Given that this remaining amount is Rs. 2,100, so 0.6975X = 2,100.
Therefore X = 2,100 ÷ 0.6975 ≈ 3,010.752688... ≈ Rs. 3,010.75.
Thus the actual income ≈ Rs. 3,010.75, option (c).

Q2: In an examination, 40% are passing percentage. If a person gets 41 marks and fails by 3 marks, what are the maximum marks?
(a) 110
(b) 100
(c) 120
(d) 150
Ans: (a)
Sol: The passing marks = 41 + 3 = 44.
If maximum marks are m, then 40% of m = 44 ⇒ 0.40m = 44.
So m = 44 ÷ 0.40 = 110.
Therefore maximum marks = 110 (option a).

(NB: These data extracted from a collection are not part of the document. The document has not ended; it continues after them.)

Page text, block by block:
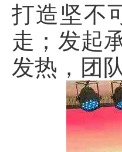
打造坚不
走；发起
发热，团
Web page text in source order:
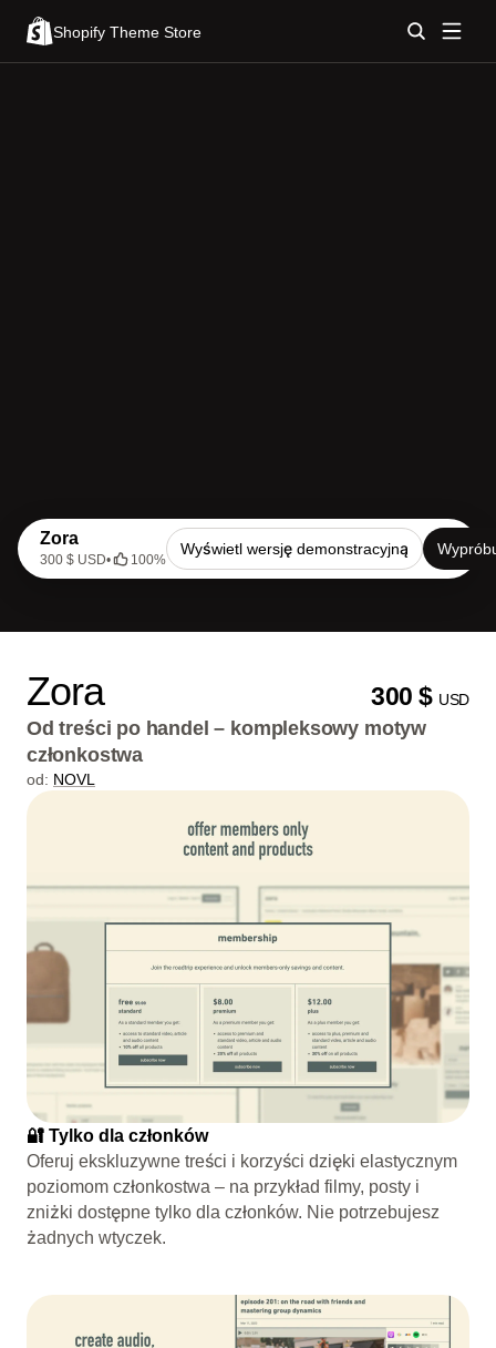
Shopify Theme Store
Zora
300 $ USD• 100%
Wyświetl wersję demonstracyjną
Zora 300 $ USD
Od treści po handel – kompleksowy motyw
członkostwa
od: NOVL
🔐 Tylko dla członków
Oferuj ekskluzywne treści i korzyści dzięki elastycznym
poziomom członkostwa – na przykład filmy, posty i
zniżki dostępne tylko dla członków. Nie potrzebujesz
żadnych wtyczek.
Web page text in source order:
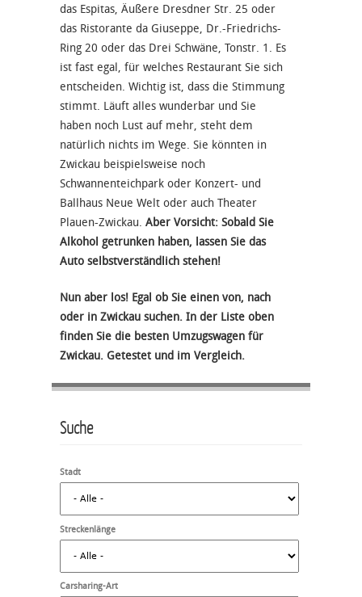
das Espitas, Äußere Dresdner Str. 25 oder
das Ristorante da Giuseppe, Dr.-Friedrichs-
Ring 20 oder das Drei Schwäne, Tonstr. 1. Es
ist fast egal, für welches Restaurant Sie sich
entscheiden. Wichtig ist, dass die Stimmung
stimmt. Läuft alles wunderbar und Sie
haben noch Lust auf mehr, steht dem
natürlich nichts im Wege. Sie könnten in
Zwickau beispielsweise noch
Schwannenteichpark oder Konzert- und
Ballhaus Neue Welt oder auch Theater
Plauen-Zwickau. Aber Vorsicht: Sobald Sie
Alkohol getrunken haben, lassen Sie das
Auto selbstverständlich stehen!
Nun aber los! Egal ob Sie einen von, nach
oder in Zwickau suchen. In der Liste oben
finden Sie die besten Umzugswagen für
Zwickau. Getestet und im Vergleich.
Suche
Stadt
Streckenlänge
Carsharing-Art
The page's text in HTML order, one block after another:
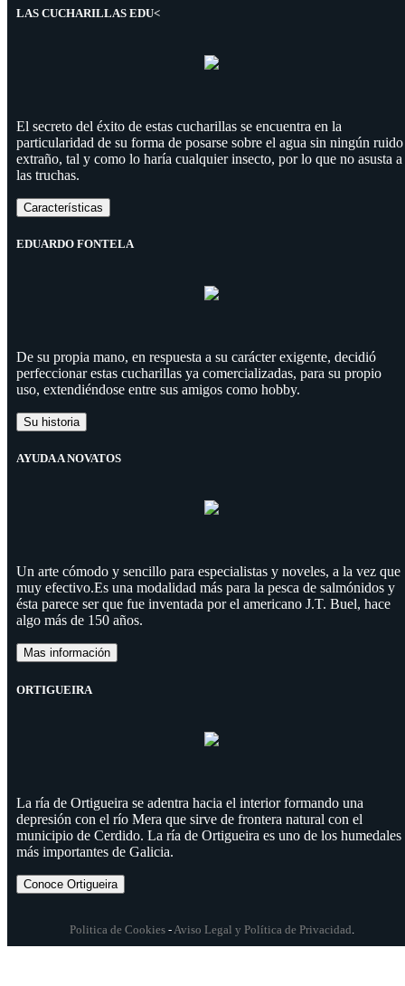
LAS CUCHARILLAS EDU<
El secreto del éxito de estas cucharillas se encuentra en la
particularidad de su forma de posarse sobre el agua sin ningún ruido
extraño, tal y como lo haría cualquier insecto, por lo que no asusta a
las truchas.
Características
EDUARDO FONTELA
De su propia mano, en respuesta a su carácter exigente, decidió
perfeccionar estas cucharillas ya comercializadas, para su propio
uso, extendiéndose entre sus amigos como hobby.
Su historia
AYUDA A NOVATOS
Un arte cómodo y sencillo para especialistas y noveles, a la vez que
muy efectivo.Es una modalidad más para la pesca de salmónidos y
ésta parece ser que fue inventada por el americano J.T. Buel, hace
algo más de 150 años.
Mas información
ORTIGUEIRA
La ría de Ortigueira se adentra hacia el interior formando una
depresión con el río Mera que sirve de frontera natural con el
municipio de Cerdido. La ría de Ortigueira es uno de los humedales
más importantes de Galicia.
Conoce Ortigueira
Politica de Cookies- Aviso Legal y Política de Privacidad

Q3: Reema saves 51% of his total income of Rs. 15000 per month. Calculate his total spending.
(a) 7350
(b) 7550
(c) 6500
(d) 8560
Ans: (a)
Sol: Money spent = (100% - 51%) of 15,000 = 49% of 15,000.

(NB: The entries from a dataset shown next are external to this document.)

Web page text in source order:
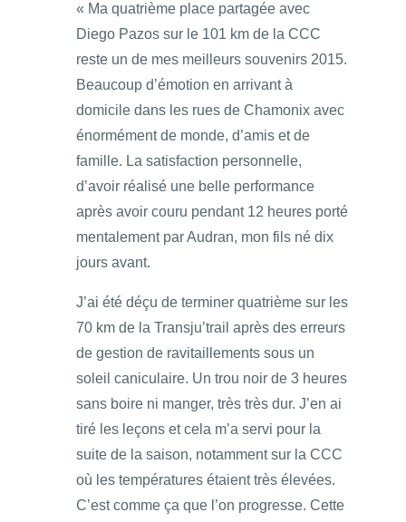
« Ma quatrième place partagée avec
Diego Pazos sur le 101 km de la CCC
reste un de mes meilleurs souvenirs 2015.
Beaucoup d’émotion en arrivant à
domicile dans les rues de Chamonix avec
énormément de monde, d’amis et de
famille. La satisfaction personnelle,
d’avoir réalisé une belle performance
après avoir couru pendant 12 heures porté
mentalement par Audran, mon fils né dix
jours avant.
J’ai été déçu de terminer quatrième sur les
70 km de la Transju’trail après des erreurs
de gestion de ravitaillements sous un
soleil caniculaire. Un trou noir de 3 heures
sans boire ni manger, très très dur. J’en ai
tiré les leçons et cela m’a servi pour la
suite de la saison, notamment sur la CCC
où les températures étaient très élevées.
C’est comme ça que l’on progresse. Cette
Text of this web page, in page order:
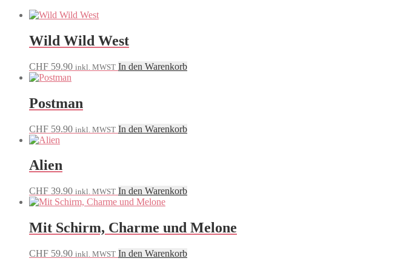
Wild Wild West
CHF 59.90 inkl. MWST In den Warenkorb
Postman
CHF 59.90 inkl. MWST In den Warenkorb
Alien
CHF 39.90 inkl. MWST In den Warenkorb
Mit Schirm, Charme und Melone
CHF 59.90 inkl. MWST In den Warenkorb

Amount = (49 ÷ 100) × 15,000 = 0.49 × 15,000 = 7,350.
Therefore money spent = Rs. 7,350 (option a).

Q4: If Jenny's income is 30% more than that of Nikita, how much percent of Nikita's income is less than that of Jenny?
(a) 23.08%
(b) 25.5%
(c) 27.60%
(d) 29%
Ans: (a)
Sol: Let Nikita's income = 100 units. Then Jenny's income = 100 + 30 = 130 units.

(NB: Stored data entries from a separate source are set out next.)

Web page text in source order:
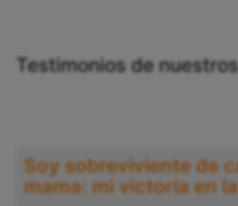
Testimonios de
Soy sobreviviente de
mama: mi victoria en
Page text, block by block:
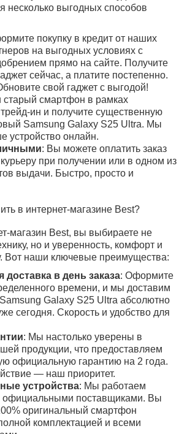
AI помогает в повседневных
поиске по экрану,
контента, улучшении
видео и более удобной
со смартфоном в целом.
покупателей
пользователям в Samsung
Galaxy S25 Ultra.
и красивый смартфон.
отличная камера и
флагмана во
Best
скорость работы и
памяти. Смартфон

Percentage by which Nikita's income is less than Jenny's = [(130 - 100) ÷ 130] × 100 = (30 ÷ 130) × 100 = 23.0769% ≈ 23.08%.
Hence option (a).

Q5: If the price of an article is increased by 18%, determine by how much percent must a user reduce the use, so that expenditure on it remains unchanged?
(a) 13.24%
(b) 16%
(c) 25%
(d) 15.3%
Ans: (d)
Sol:
Let original price = P and original quantity used = Q so original expenditure = P×Q.
New price = P × 1.18. To keep expenditure constant, new quantity Q' must satisfy P×Q = (P×1.18)×Q' ⇒ Q' = Q ÷ 1.18.
Fractional reduction in quantity = 1 - (1 ÷ 1.18) = (1.18 - 1) ÷ 1.18 = 0.18 ÷ 1.18.
Percentage reduction = (0.18 ÷ 1.18) × 100 = (18 ÷ 118) × 100 ≈ 15.2542% ≈ 15.3%.
Therefore the user must reduce use by approximately 15.3% (option d).